## ASSIGNMENT:
Nothing but the pictures should be left out when you copy the records exactly.

## DATA RECORDS:

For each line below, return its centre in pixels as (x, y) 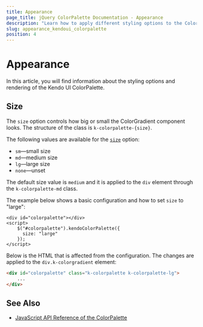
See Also (23, 303)
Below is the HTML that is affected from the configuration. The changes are (100, 256)
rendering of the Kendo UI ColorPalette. (56, 88)
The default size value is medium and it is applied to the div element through (100, 182)
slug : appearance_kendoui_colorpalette (56, 29)
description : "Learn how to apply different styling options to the (94, 23)
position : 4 (21, 35)
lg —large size (32, 163)
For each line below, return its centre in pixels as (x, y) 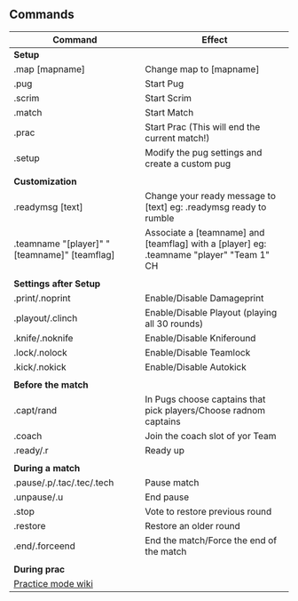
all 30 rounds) (174, 324)
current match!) (177, 138)
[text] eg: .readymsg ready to (206, 206)
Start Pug (165, 84)
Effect (215, 39)
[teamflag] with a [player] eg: (206, 244)
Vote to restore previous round (208, 511)
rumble (160, 218)
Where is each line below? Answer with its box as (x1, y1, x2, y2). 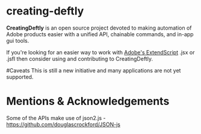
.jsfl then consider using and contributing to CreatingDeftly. (6, 55, 153, 62)
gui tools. (6, 37, 29, 44)
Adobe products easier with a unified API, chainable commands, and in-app (6, 30, 194, 37)
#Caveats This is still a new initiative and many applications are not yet (6, 66, 181, 74)
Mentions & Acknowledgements (6, 95, 170, 108)
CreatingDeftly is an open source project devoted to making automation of (6, 24, 192, 31)
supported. (6, 73, 34, 80)
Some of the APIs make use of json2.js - (6, 114, 106, 121)
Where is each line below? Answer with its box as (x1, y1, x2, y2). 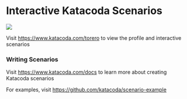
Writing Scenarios (6, 55, 58, 63)
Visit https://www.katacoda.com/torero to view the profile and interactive (6, 34, 182, 42)
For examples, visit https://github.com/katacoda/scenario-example (6, 86, 167, 93)
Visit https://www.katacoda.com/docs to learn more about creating (6, 69, 167, 76)
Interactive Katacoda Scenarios (6, 4, 162, 18)
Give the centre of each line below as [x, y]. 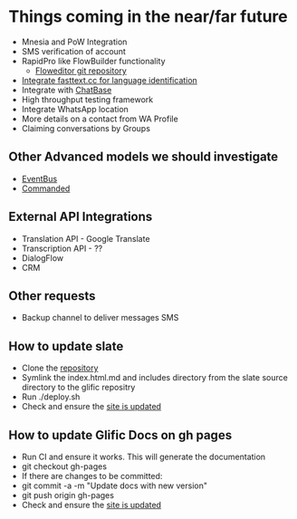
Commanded [46, 188]
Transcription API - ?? [62, 248]
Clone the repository [60, 368]
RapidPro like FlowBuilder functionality [93, 61]
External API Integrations [81, 217]
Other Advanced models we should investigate [144, 157]
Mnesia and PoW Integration [74, 42]
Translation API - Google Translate [86, 238]
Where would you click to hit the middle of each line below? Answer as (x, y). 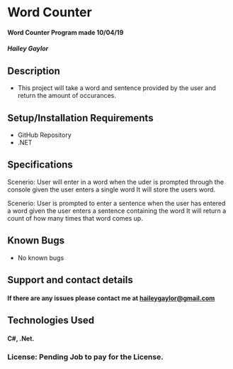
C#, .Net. (21, 338)
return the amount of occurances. (67, 96)
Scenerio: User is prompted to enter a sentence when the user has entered (116, 203)
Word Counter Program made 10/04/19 (66, 32)
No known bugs (41, 258)
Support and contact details (70, 280)
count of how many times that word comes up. (75, 218)
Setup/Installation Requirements (80, 118)
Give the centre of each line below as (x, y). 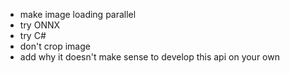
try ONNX (40, 25)
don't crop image (55, 46)
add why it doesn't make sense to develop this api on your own (149, 57)
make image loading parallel (78, 14)
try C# (33, 35)
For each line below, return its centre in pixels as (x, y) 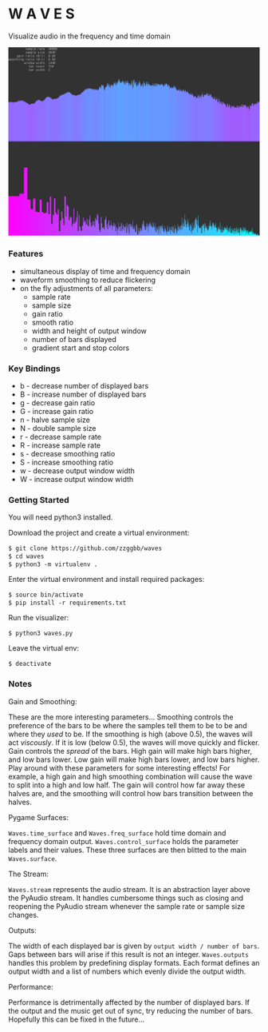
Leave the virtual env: (44, 648)
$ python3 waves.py (41, 634)
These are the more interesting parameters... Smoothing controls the (121, 717)
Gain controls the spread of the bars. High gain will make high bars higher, (130, 751)
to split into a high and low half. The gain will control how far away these (127, 785)
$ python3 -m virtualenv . (53, 564)
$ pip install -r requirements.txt (67, 603)
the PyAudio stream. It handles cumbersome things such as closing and (126, 898)
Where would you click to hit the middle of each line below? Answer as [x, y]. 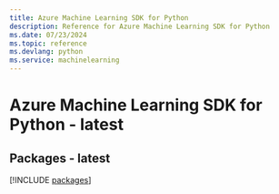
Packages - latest [60, 158]
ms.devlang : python [46, 52]
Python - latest [67, 125]
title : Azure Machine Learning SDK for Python [99, 18]
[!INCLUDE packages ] [50, 180]
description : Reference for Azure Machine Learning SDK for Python [140, 26]
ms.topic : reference [49, 43]
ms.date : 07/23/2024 [49, 35]
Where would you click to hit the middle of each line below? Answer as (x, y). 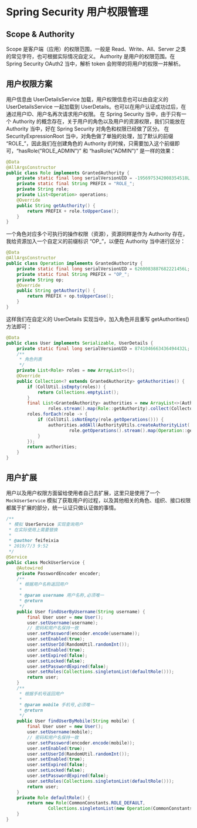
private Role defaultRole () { (54, 797)
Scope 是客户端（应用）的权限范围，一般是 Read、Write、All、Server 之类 (96, 49)
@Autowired (30, 568)
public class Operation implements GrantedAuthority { (74, 263)
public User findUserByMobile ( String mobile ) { (76, 721)
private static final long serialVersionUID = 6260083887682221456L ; (103, 269)
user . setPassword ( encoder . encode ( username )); (84, 634)
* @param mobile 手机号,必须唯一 (57, 705)
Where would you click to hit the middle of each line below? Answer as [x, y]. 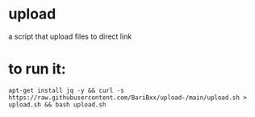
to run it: [37, 69]
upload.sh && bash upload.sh [57, 104]
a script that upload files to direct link [70, 36]
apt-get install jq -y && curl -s [67, 90]
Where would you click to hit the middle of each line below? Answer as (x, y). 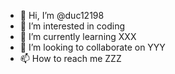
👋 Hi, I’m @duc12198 (62, 15)
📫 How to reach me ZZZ (70, 58)
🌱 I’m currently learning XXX (78, 36)
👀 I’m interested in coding (72, 26)
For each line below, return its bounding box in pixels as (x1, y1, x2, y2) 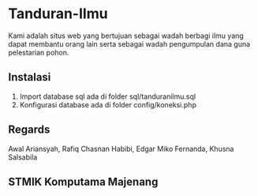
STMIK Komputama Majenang (8, 175, 159, 188)
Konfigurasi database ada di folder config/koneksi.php (19, 100, 197, 109)
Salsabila (8, 152, 38, 162)
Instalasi (8, 70, 51, 84)
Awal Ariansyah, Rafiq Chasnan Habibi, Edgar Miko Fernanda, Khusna (8, 144, 234, 153)
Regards (8, 123, 50, 137)
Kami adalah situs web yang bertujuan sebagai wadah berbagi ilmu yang (8, 31, 245, 40)
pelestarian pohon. (8, 47, 69, 57)
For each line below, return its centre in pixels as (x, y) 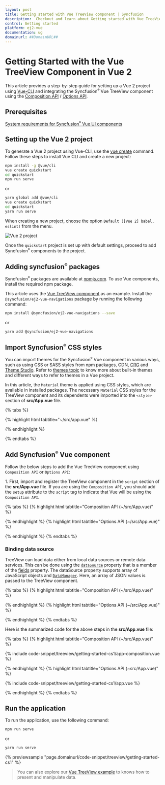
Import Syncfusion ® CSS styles (54, 347)
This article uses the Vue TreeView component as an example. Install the (79, 293)
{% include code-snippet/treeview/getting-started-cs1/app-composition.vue (82, 654)
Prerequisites (26, 112)
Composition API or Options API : (38, 472)
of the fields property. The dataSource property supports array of (71, 570)
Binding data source (29, 549)
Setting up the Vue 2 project (49, 139)
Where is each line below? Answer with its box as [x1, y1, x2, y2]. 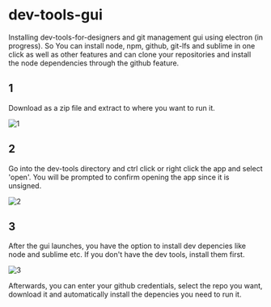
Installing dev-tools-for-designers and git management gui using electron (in [8, 32, 264, 42]
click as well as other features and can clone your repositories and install [8, 49, 252, 59]
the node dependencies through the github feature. [8, 58, 180, 68]
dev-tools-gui [8, 6, 104, 24]
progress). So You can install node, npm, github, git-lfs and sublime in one [8, 40, 256, 50]
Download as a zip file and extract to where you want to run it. [8, 103, 216, 112]
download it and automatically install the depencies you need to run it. [8, 289, 242, 300]
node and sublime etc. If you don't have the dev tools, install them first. [8, 250, 245, 259]
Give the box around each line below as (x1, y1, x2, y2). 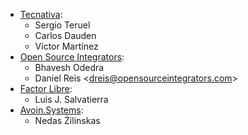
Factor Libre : (19, 83, 73, 94)
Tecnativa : (19, 9, 63, 20)
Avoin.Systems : (19, 104, 84, 116)
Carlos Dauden (34, 30, 97, 41)
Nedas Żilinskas (34, 115, 101, 126)
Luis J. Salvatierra (34, 94, 109, 105)
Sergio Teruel (34, 19, 91, 31)
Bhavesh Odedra (34, 62, 105, 73)
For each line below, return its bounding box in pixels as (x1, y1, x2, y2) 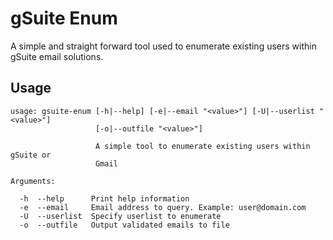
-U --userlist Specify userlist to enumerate (19, 211, 222, 221)
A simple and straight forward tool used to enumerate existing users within (10, 40, 317, 52)
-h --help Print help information (19, 193, 190, 204)
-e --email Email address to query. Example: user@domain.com (19, 202, 307, 212)
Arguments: (10, 176, 56, 186)
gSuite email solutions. (10, 50, 104, 62)
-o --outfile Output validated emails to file (19, 220, 230, 230)
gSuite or (10, 150, 52, 160)

## SOLUTION TO THIS EXERCISE:
For each line below, return its centre in pixels as (x, y) 
See Also (23, 303)
Below is the HTML that is affected from the configuration. The changes are (100, 256)
rendering of the Kendo UI ColorPalette. (56, 88)
The default size value is medium and it is applied to the div element through (100, 182)
slug : appearance_kendoui_colorpalette (56, 29)
description : "Learn how to apply different styling options to the (94, 23)
position : 4 (21, 35)
lg —large size (32, 163)
For each line below, return its centre in pixels as (x, y) 
all 30 rounds) (174, 324)
current match!) (177, 138)
[text] eg: .readymsg ready to (206, 206)
Start Pug (165, 84)
Effect (215, 39)
[teamflag] with a [player] eg: (206, 244)
Vote to restore previous round (208, 511)
rumble (160, 218)
Where is each line below? Answer with its box as (x1, y1, x2, y2). 
.jsfl then consider using and contributing to CreatingDeftly. (6, 55, 153, 62)
gui tools. (6, 37, 29, 44)
Adobe products easier with a unified API, chainable commands, and in-app (6, 30, 194, 37)
#Caveats This is still a new initiative and many applications are not yet (6, 66, 181, 74)
Mentions & Acknowledgements (6, 95, 170, 108)
CreatingDeftly is an open source project devoted to making automation of (6, 24, 192, 31)
supported. (6, 73, 34, 80)
Some of the APIs make use of json2.js - (6, 114, 106, 121)
Where is each line below? Answer with its box as (x1, y1, x2, y2). 
Writing Scenarios (6, 55, 58, 63)
Visit https://www.katacoda.com/torero to view the profile and interactive (6, 34, 182, 42)
For examples, visit https://github.com/katacoda/scenario-example (6, 86, 167, 93)
Visit https://www.katacoda.com/docs to learn more about creating (6, 69, 167, 76)
Interactive Katacoda Scenarios (6, 4, 162, 18)
Give the centre of each line below as [x, y]. 
Commanded [46, 188]
Transcription API - ?? [62, 248]
Clone the repository [60, 368]
RapidPro like FlowBuilder functionality [93, 61]
External API Integrations [81, 217]
Other Advanced models we should investigate [144, 157]
Mnesia and PoW Integration [74, 42]
Translation API - Google Translate [86, 238]
Where would you click to hit the middle of each line below? Answer as (x, y). 
C#, .Net. (21, 338)
return the amount of occurances. (67, 96)
Scenerio: User is prompted to enter a sentence when the user has entered (116, 203)
Word Counter Program made 10/04/19 (66, 32)
No known bugs (41, 258)
Support and contact details (70, 280)
count of how many times that word comes up. (75, 218)
Setup/Installation Requirements (80, 118)
Give the centre of each line below as (x, y). 
try ONNX (40, 25)
don't crop image (55, 46)
add why it doesn't make sense to develop this api on your own (149, 57)
make image loading parallel (78, 14)
try C# (33, 35)
For each line below, return its centre in pixels as (x, y) 
Leave the virtual env: (44, 648)
$ python3 waves.py (41, 634)
These are the more interesting parameters... Smoothing controls the (121, 717)
Gain controls the spread of the bars. High gain will make high bars higher, (130, 751)
to split into a high and low half. The gain will control how far away these (127, 785)
$ python3 -m virtualenv . (53, 564)
$ pip install -r requirements.txt (67, 603)
the PyAudio stream. It handles cumbersome things such as closing and (126, 898)
Where would you click to hit the middle of each line below? Answer as [x, y]. 
Packages - latest [60, 158]
ms.devlang : python [46, 52]
Python - latest [67, 125]
title : Azure Machine Learning SDK for Python [99, 18]
[!INCLUDE packages ] [50, 180]
description : Reference for Azure Machine Learning SDK for Python [140, 26]
ms.topic : reference [49, 43]
ms.date : 07/23/2024 [49, 35]
Where would you click to hit the middle of each line below? Answer as (x, y). 
private Role defaultRole () { (54, 797)
Scope 是客户端（应用）的权限范围，一般是 Read、Write、All、Server 之类 (96, 49)
@Autowired (30, 568)
public class Operation implements GrantedAuthority { (74, 263)
public User findUserByMobile ( String mobile ) { (76, 721)
private static final long serialVersionUID = 6260083887682221456L ; (103, 269)
user . setPassword ( encoder . encode ( username )); (84, 634)
* @param mobile 手机号,必须唯一 (57, 705)
Where would you click to hit the middle of each line below? Answer as [x, y]. 
to run it: [37, 69]
upload.sh && bash upload.sh [57, 104]
a script that upload files to direct link [70, 36]
apt-get install jq -y && curl -s [67, 90]
Where would you click to hit the middle of each line below? Answer as (x, y). 
👋 Hi, I’m @duc12198 (62, 15)
📫 How to reach me ZZZ (70, 58)
🌱 I’m currently learning XXX (78, 36)
👀 I’m interested in coding (72, 26)
For each line below, return its bounding box in pixels as (x1, y1, x2, y2) 
STMIK Komputama Majenang (8, 175, 159, 188)
Konfigurasi database ada di folder config/koneksi.php (19, 100, 197, 109)
Salsabila (8, 152, 38, 162)
Instalasi (8, 70, 51, 84)
Awal Ariansyah, Rafiq Chasnan Habibi, Edgar Miko Fernanda, Khusna (8, 144, 234, 153)
Regards (8, 123, 50, 137)
Kami adalah situs web yang bertujuan sebagai wadah berbagi ilmu yang (8, 31, 245, 40)
pelestarian pohon. (8, 47, 69, 57)
For each line below, return its centre in pixels as (x, y) 
Import Syncfusion ® CSS styles (54, 347)
This article uses the Vue TreeView component as an example. Install the (79, 293)
{% include code-snippet/treeview/getting-started-cs1/app-composition.vue (82, 654)
Prerequisites (26, 112)
Composition API or Options API : (38, 472)
of the fields property. The dataSource property supports array of (71, 570)
Binding data source (29, 549)
Setting up the Vue 2 project (49, 139)
Where is each line below? Answer with its box as [x1, y1, x2, y2]. 
Installing dev-tools-for-designers and git management gui using electron (in [8, 32, 264, 42]
click as well as other features and can clone your repositories and install [8, 49, 252, 59]
the node dependencies through the github feature. [8, 58, 180, 68]
dev-tools-gui [8, 6, 104, 24]
progress). So You can install node, npm, github, git-lfs and sublime in one [8, 40, 256, 50]
Download as a zip file and extract to where you want to run it. [8, 103, 216, 112]
download it and automatically install the depencies you need to run it. [8, 289, 242, 300]
node and sublime etc. If you don't have the dev tools, install them first. [8, 250, 245, 259]
Give the box around each line below as (x1, y1, x2, y2). 
Factor Libre : (19, 83, 73, 94)
Tecnativa : (19, 9, 63, 20)
Avoin.Systems : (19, 104, 84, 116)
Carlos Dauden (34, 30, 97, 41)
Nedas Żilinskas (34, 115, 101, 126)
Luis J. Salvatierra (34, 94, 109, 105)
Sergio Teruel (34, 19, 91, 31)
Bhavesh Odedra (34, 62, 105, 73)
For each line below, return its bounding box in pixels as (x1, y1, x2, y2) 
-U --userlist Specify userlist to enumerate (19, 211, 222, 221)
A simple and straight forward tool used to enumerate existing users within (10, 40, 317, 52)
-h --help Print help information (19, 193, 190, 204)
-e --email Email address to query. Example: user@domain.com (19, 202, 307, 212)
Arguments: (10, 176, 56, 186)
gSuite email solutions. (10, 50, 104, 62)
-o --outfile Output validated emails to file (19, 220, 230, 230)
gSuite or (10, 150, 52, 160)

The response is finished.